Exercise aim —
Only lines holding "Maven" are needed; copy each of them from the data below.

☆ ☆ ☆ ☆ ☆

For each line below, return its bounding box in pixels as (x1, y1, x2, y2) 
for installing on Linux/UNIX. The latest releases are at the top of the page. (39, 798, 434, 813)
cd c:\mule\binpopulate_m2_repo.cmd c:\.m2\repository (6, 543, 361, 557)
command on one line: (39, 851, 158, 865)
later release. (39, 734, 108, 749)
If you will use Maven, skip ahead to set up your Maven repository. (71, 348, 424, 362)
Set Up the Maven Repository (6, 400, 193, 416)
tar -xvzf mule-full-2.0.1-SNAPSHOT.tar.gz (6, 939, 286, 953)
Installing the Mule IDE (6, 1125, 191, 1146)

☆ ☆ ☆ ☆ ☆

Exercise response —
If you will use Maven, skip ahead to set up your Maven repository. (71, 348, 424, 362)
Set Up the Maven Repository (6, 400, 193, 416)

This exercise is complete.